[Opening EXTRACTED INFORMATION section]

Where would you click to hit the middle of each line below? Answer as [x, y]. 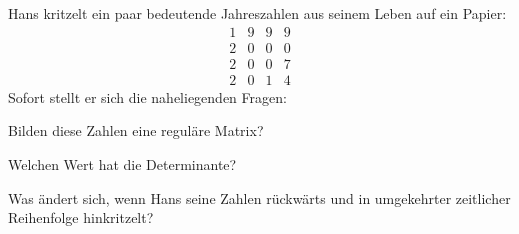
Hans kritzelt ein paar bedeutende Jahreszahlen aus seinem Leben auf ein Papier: [257, 13]
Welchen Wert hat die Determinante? [122, 163]
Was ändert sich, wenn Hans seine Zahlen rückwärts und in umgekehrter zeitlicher [259, 197]
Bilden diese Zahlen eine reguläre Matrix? [136, 130]
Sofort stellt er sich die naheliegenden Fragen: [147, 96]
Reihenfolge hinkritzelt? [81, 217]
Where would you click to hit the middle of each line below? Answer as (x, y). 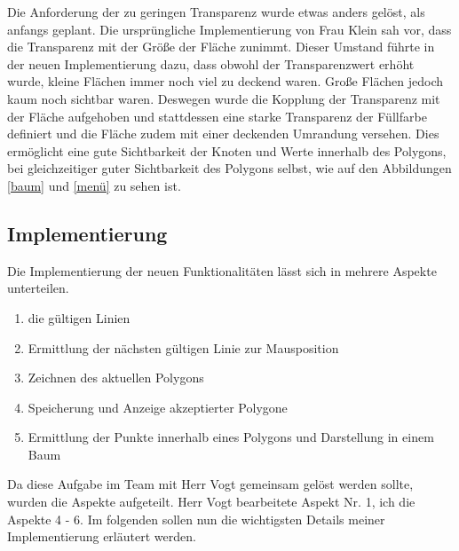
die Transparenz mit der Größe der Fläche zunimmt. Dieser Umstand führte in (221, 47)
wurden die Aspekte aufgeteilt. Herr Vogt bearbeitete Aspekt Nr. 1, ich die (211, 502)
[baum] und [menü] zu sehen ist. (94, 185)
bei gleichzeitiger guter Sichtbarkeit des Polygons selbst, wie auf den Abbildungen (229, 168)
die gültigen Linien (79, 317)
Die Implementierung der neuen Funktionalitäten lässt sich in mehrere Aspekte (222, 270)
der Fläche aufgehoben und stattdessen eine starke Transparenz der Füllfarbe (217, 116)
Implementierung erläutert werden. (102, 536)
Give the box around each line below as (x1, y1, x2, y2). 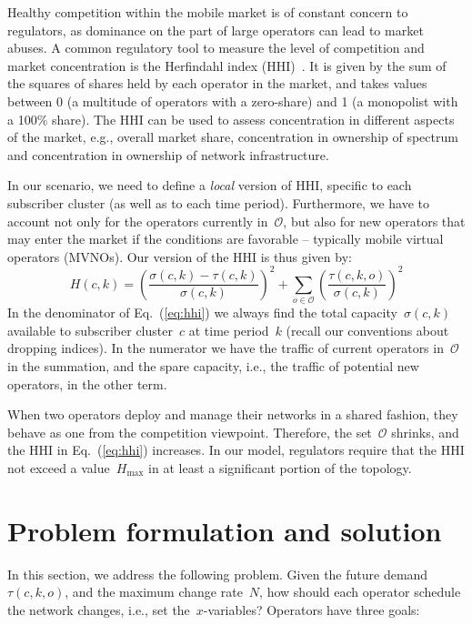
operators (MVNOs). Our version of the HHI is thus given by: (7, 247, 352, 266)
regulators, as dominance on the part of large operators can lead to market (7, 20, 424, 39)
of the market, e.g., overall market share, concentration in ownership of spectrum (7, 127, 458, 146)
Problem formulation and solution (7, 511, 442, 549)
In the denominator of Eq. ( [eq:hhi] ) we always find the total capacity (7, 303, 397, 322)
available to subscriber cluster (7, 320, 173, 339)
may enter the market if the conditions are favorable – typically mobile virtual (7, 229, 444, 248)
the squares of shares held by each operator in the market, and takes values (7, 74, 427, 93)
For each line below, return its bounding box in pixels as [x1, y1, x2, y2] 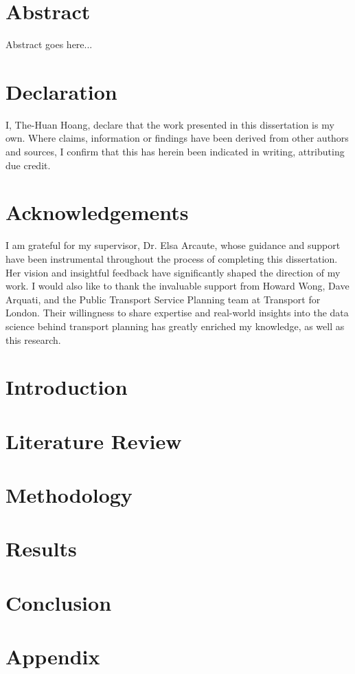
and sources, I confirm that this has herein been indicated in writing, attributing [5, 144, 345, 159]
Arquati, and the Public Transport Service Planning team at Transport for [5, 292, 321, 306]
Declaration [5, 77, 117, 105]
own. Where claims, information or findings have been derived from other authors [5, 131, 349, 145]
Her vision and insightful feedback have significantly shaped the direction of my [5, 265, 341, 279]
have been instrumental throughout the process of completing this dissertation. [5, 251, 338, 265]
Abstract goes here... [5, 37, 93, 52]
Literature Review [5, 426, 182, 455]
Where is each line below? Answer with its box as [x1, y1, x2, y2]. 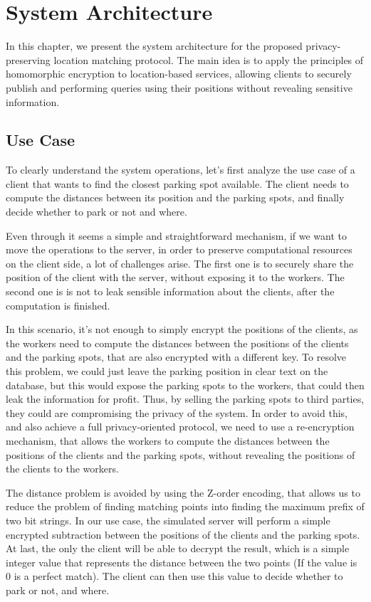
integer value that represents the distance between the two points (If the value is [6, 554, 357, 569]
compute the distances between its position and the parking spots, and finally [6, 190, 345, 205]
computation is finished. [6, 297, 110, 312]
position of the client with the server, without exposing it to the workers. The [6, 270, 345, 285]
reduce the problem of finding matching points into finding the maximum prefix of [6, 499, 365, 514]
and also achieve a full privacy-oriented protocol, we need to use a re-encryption [6, 419, 355, 434]
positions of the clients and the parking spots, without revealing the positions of [6, 447, 355, 462]
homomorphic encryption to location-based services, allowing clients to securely [6, 66, 352, 81]

[Closing EXTRACTED INFORMATION section]

**WHAT THIS TASK INVOLVES:**
Only lines with the word "without" belong in the answer; copy each of them from the material above.

**EXPECTED OUTPUT:**
position of the client with the server, without exposing it to the workers. The [6, 270, 345, 285]
positions of the clients and the parking spots, without revealing the positions of [6, 447, 355, 462]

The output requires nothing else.